Vlad down-climbing the steep step off from that viewpoint

Vlad ascending with the aforementioned viewpoint behind

The terrain transitioned back to the undulating and meadow-ish ridge

Finally we were in front of the true summit

Descending to the last col in front of the true summit

Looking back at the last drop

Vlad snowshoeing onto the summit of “Nursia Peak”

Partial Summit Panorama from “Nursia Peak”. Click to view large size.

Partial Summit Panorama from “Nursia Peak”. Click to view large size.

Another view of “Gregory Peak” / “Big Miracle Mountain”

Mt. St. Benedict is the only officially-named summit in this large area

A zoomed-in view of Golden Ears group of peaks

“Raven Peak” on left; Mt. Martyn on right – two remote summits in Golden Ears Park

A closer look at Mt. Robie Reid

Our tracks in the foreground with Fraser Valley flatlands behind

Mt. Judge Howay with Mt. Kranrod in front and The Defendant on far left

Robertson Peak in the far distance behind “Winslow Peak”

Stonerabbit Peak et al. in the core Chehalis Group

Mt. Urquhart right of center on the skyline

The cut-blocks in Norrish Creek valley in foreground

Mt. Baker dominates the southern skyline

Slesse Mountain is always eye-catching

Cheam Peak and Welch Peak in Cheam Range

Mt. Snider is that long ridge and Tulameen Mountain is that prominent peak

Vlad doing his sandwich art on the summit

Me soaking in the views from the summit of “Nursia Peak”

Me in front of Mt. Robie Reid and Mt. Judge Howay

Vlad and I on the summit of “Nursia Peak”

The true summit had a nice 360-degree panoramic view as well as cell services so we lingered quite long. Eventually the cold wind forced us to retreat. I took a glissade down from the true summit but got snowed in my pants, and decided to just walk down for the rest of this trip. The snow condition was a bit shitty for descending on snowshoes. We both constantly slipped on the icy surface and the fresh snow on top of that layer had turned slushy at this point. A few steep rolls required some caution. Vlad talked about to ascend the unnamed peak “Rose NW3” but I didn’t quite echo that as I didn’t want to claim that unofficial name.
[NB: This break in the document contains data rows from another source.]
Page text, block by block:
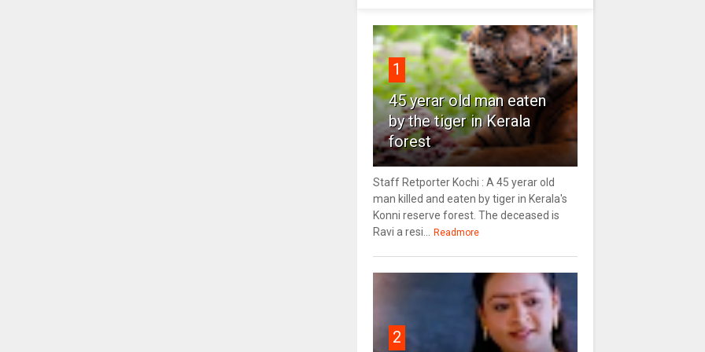
1
45 yerar old man eaten
by the tiger in Kerala
forest
Staff Retporter Kochi : A 45 yerar old
man killed and eaten by tiger in Kerala's
Konni reserve forest. The deceased is
Ravi a resi...
Readmore
2

Thankfully Vlad wasn’t quite interested in that added task once we got back onto the road section, so we leisurely walked down. Near the end of this trip we paid a quick visit to Cascade Falls. I totally see this place gaining popularity once Instagramers discover it.

Back through those rolling terrain on the ridge

Another photo of the rolling terrain on the upper south ridge

Vlad re-ascending that steep step

Snowshoeing down the mature forest on the ridge

Back to the secondary growth sections

Back onto the powerline road with “Rose NW3” ahead

Vlad snowshoeing down with Mt. St. Benedict ahead

The bridge crossing Cascade Creek ahead

Re-ascending 50m after the bridge

Running out of snow now

We opted to check out Cascade Falls which turned to be a good call

Cascade Falls

Our round trip time was under 8 hours on a leisure pace, covering 20 km distance and over 1200 m cumulative elevation gain. Comparing to Mt. St. Benedict this is a much longer hike but the rewards and views were also much better. There is one steep step on the ridge but even without continuing onto the true summit you can still get most of the views from the false summit before that step. This peak definitely deserves more attention than a simple Google search suggests.